In a change of tack in its China strategy, Value Partners exited its holdings in the mainland joint venture Golden Capital Fund Management with a loss, in October 2015.
Instead, the Hong Kong-based fund house has set up an asset management wholly-foreign owned enterprise (WFOE) in Shanghai, paving the way to launching onshore-focus funds to institutional and high-net-worth clients.
It has also pursued a Qualified Domestic Limited Partnership (QDLP) quota of $100m in 2015, which allows the firm to sell overseas products to non-retail investors in China.
Albert Teoh, managing director of China business at Value Partners, said that WFOE was a sensible choice if a firm wanted to enter the China market now.

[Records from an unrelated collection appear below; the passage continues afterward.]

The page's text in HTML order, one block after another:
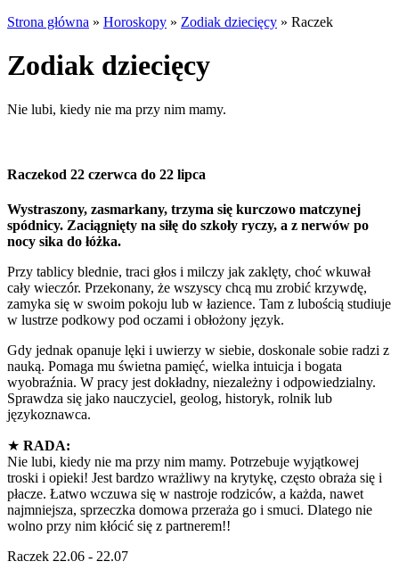
Strona główna » Horoskopy » Zodiak dziecięcy » Raczek
Zodiak dziecięcy
Nie lubi, kiedy nie ma przy nim mamy.
Raczekod 22 czerwca do 22 lipca
Wystraszony, zasmarkany, trzyma się kurczowo matczynej
spódnicy. Zaciągnięty na siłę do szkoły ryczy, a z nerwów po
nocy sika do łóżka.
Przy tablicy blednie, traci głos i milczy jak zaklęty, choć wkuwał
cały wieczór. Przekonany, że wszyscy chcą mu zrobić krzywdę,
zamyka się w swoim pokoju lub w łazience. Tam z lubością studiuje
w lustrze podkowy pod oczami i obłożony język.
Gdy jednak opanuje lęki i uwierzy w siebie, doskonale sobie radzi z
nauką. Pomaga mu świetna pamięć, wielka intuicja i bogata
wyobraźnia. W pracy jest dokładny, niezależny i odpowiedzialny.
Sprawdza się jako nauczyciel, geolog, historyk, rolnik lub
językoznawca.
★ RADA:
Nie lubi, kiedy nie ma przy nim mamy. Potrzebuje wyjątkowej
troski i opieki! Jest bardzo wrażliwy na krytykę, często obraża się i
płacze. Łatwo wczuwa się w nastroje rodziców, a każda, nawet
najmniejsza, sprzeczka domowa przeraża go i smuci. Dlatego nie
wolno przy nim kłócić się z partnerem!!
Raczek 22.06 - 22.07
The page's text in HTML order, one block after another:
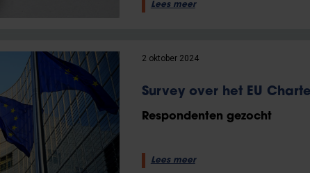
Lees meer
2 oktober 2024
Survey over het EU
Respondenten gezocht
Lees meer
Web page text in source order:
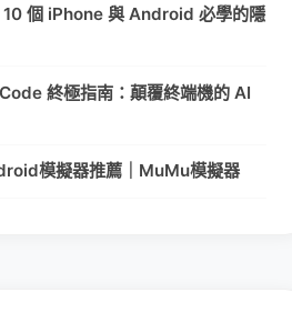
個 iPhone 與 Android 必學的隱
終極指南：顛覆終端機的 AI
模擬器推薦｜MuMu模擬器
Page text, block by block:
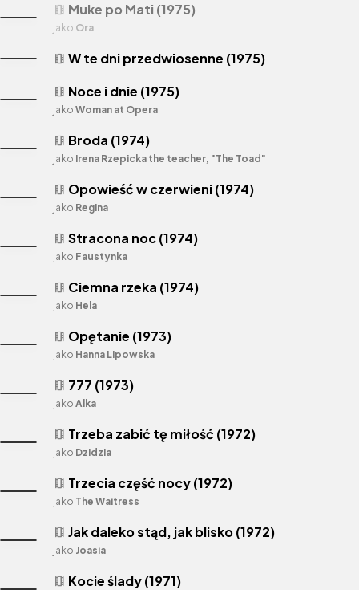
theaters Broda (1974)
jako Irena Rzepicka the teacher, "The Toad"
theaters Opowieść w czerwieni (1974)
jako Regina
theaters Trzeba zabić tę miłość (1972)
jako Dzidzia
theaters Opętanie (1973)
jako Hanna Lipowska
theaters Trzecia część nocy (1972)
jako The Waitress
theaters Muke po Mati (1975)
jako Ora
theaters Kocie ślady (1971)
theaters Jak daleko stąd, jak blisko (1972)
jako Joasia
theaters W te dni przedwiosenne (1975)
theaters Noce i dnie (1975)
jako Woman at Opera
theaters Stracona noc (1974)
jako Faustynka
theaters Ciemna rzeka (1974)
jako Hela
theaters 777 (1973)
jako Alka
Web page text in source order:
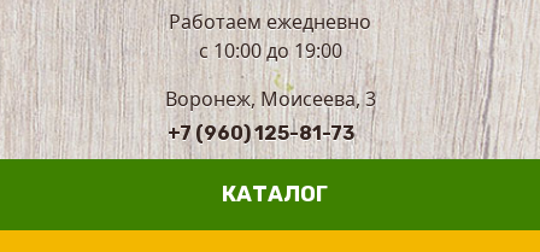
Работаем ежедневно
с 10:00 до 19:00
Воронеж, Моисеева, 3
+7 (960) 125-81-73
КАТАЛОГ
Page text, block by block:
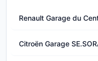
Renault Garage du
Citroën Garage
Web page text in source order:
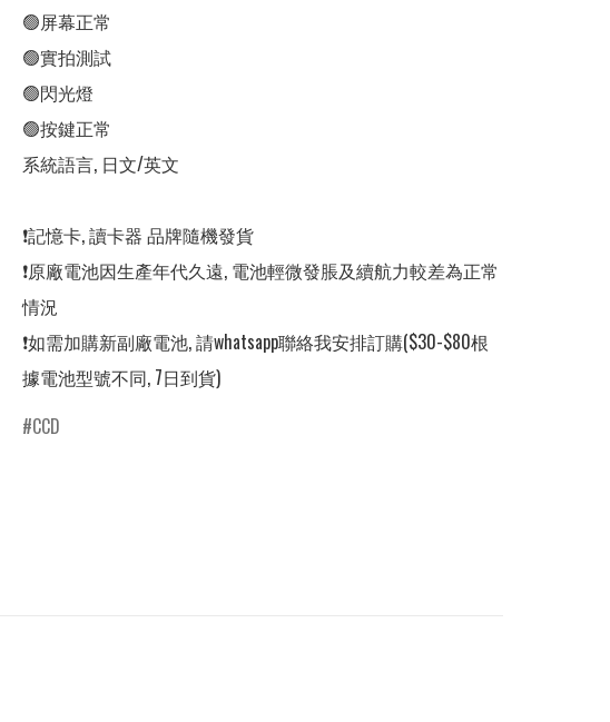
🟢屏幕正常
🟢實拍測試
🟢閃光燈
🟢按鍵正常
系統語言, 日文/英文
❗️記憶卡, 讀卡器 品牌隨機發貨
❗️原廠電池因生產年代久遠, 電池輕微發脹及續航力較差為正常
情況
❗️如需加購新副廠電池, 請whatsapp聯絡我安排訂購($30-$80根
據電池型號不同, 7日到貨)
CCD
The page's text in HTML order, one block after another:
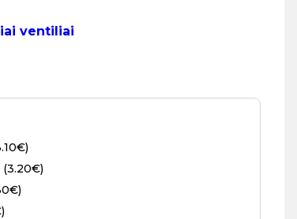
ventiliai
(3.20€)
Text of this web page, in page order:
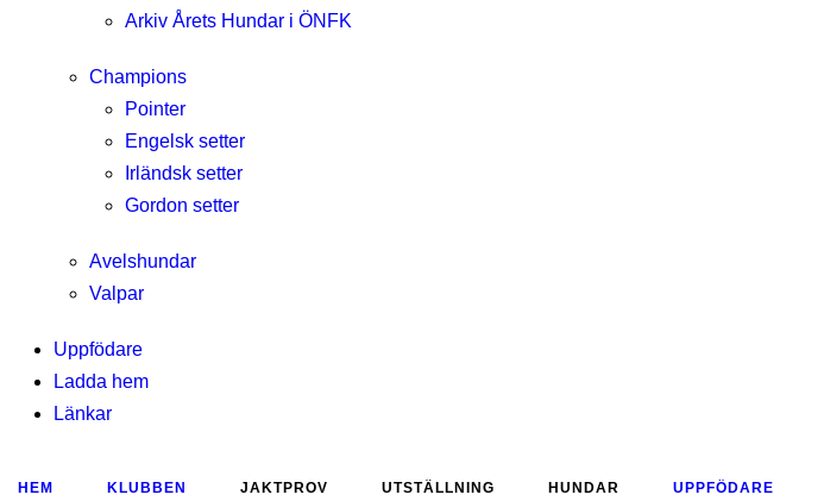
Arkiv Årets Hundar i ÖNFK
Champions
Pointer
Engelsk setter
Irländsk setter
Gordon setter
Avelshundar
Valpar
Uppfödare
Ladda hem
Länkar
HEM KLUBBEN JAKTPROV UTSTÄLLNING HUNDAR UPPFÖDARE
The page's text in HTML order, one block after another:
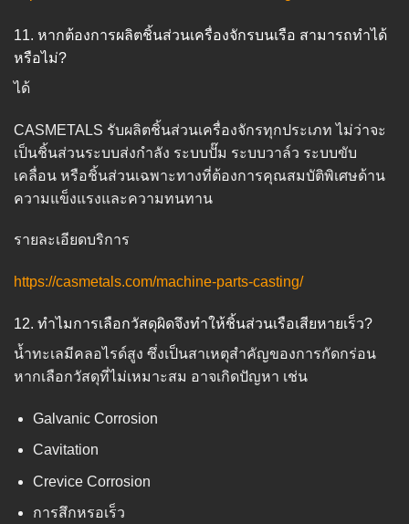
11. หากต้องการผลิตชิ้นส่วนเครื่องจักรบนเรือ สามารถทำได้
หรือไม่?
ได้
CASMETALS รับผลิตชิ้นส่วนเครื่องจักรทุกประเภท ไม่ว่าจะ
เป็นชิ้นส่วนระบบส่งกำลัง ระบบปั๊ม ระบบวาล์ว ระบบขับ
เคลื่อน หรือชิ้นส่วนเฉพาะทางที่ต้องการคุณสมบัติพิเศษด้าน
ความแข็งแรงและความทนทาน
รายละเอียดบริการ
https://casmetals.com/machine-parts-casting/
12. ทำไมการเลือกวัสดุผิดจึงทำให้ชิ้นส่วนเรือเสียหายเร็ว?
น้ำทะเลมีคลอไรด์สูง ซึ่งเป็นสาเหตุสำคัญของการกัดกร่อน
หากเลือกวัสดุที่ไม่เหมาะสม อาจเกิดปัญหา เช่น
Galvanic Corrosion
Cavitation
Crevice Corrosion
การสึกหรอเร็ว
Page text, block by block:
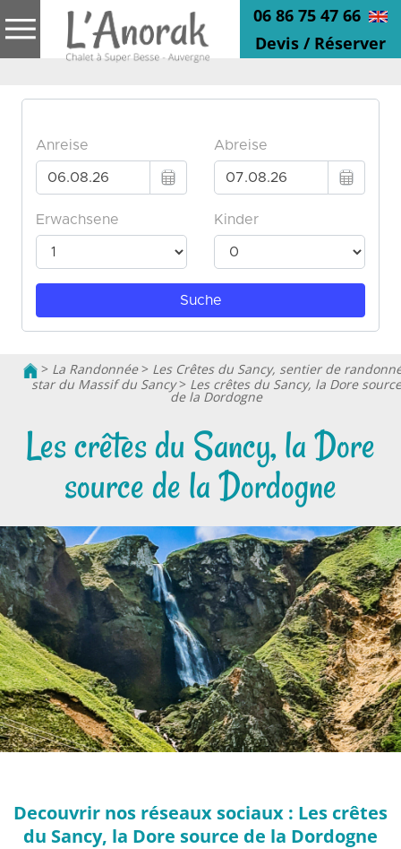
06 86 75 47 66
Devis / Réserver
> La Randonnée> Les Crêtes du Sancy, sentier de
star du Massif du Sancy> Les crêtes du Sancy, la Dore source
de la Dordogne
Les crêtes du Sancy, la Dore
source de la Dordogne
Decouvrir nos réseaux sociaux : Les crêtes
du Sancy, la Dore source de la Dordogne
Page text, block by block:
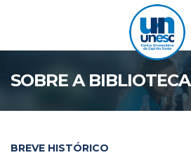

“For a new or small JV, unless you have a rich [partner], with good distribution arms, it’s very difficult to grow,” he said during a panel discussion.
In contrast, products offered by foreign fund management firms through WFOEs have an advantage as they stand out among the domestic offering, he added.
A WFOE also has much lower setup costs than a JV, he added.
“We hope to leverage the Stock Connect to capture the flow from institutional and high-net-worth clients, and open the doors for more distribution channels,” he said. The firm also focuses on the ETF and index fund space, he added.
“JV is an awkward marriage,” said Richard Tang, CEO of ICBC Credit Suisse Asset Management (International), the overseas arm of the mainland JV. Their success rate is not that high due to cultural differences, he added.
“Chinese institutional investors are looking for variety right now,” he said.
“If [the majority] of Chinese mutual fund companies are providing very retail-oriented, momentum play [type of products], it creates opportunities for US or international firms,” he said.
“For foreign players, a big differentiator is the focus on risk management,” said Graham Turl, Asia Pacific general counsel at BlackRock. “So we seek to differentiate ourselves by being a risk manager in mainland China.”
However, “a lot of international companies underestimate the time required interacting with regulatory bodies to run an asset manager in China,” he noted.
“One should not underestimate the time it takes to build the brand, and the understanding of what is going on in the mainland.”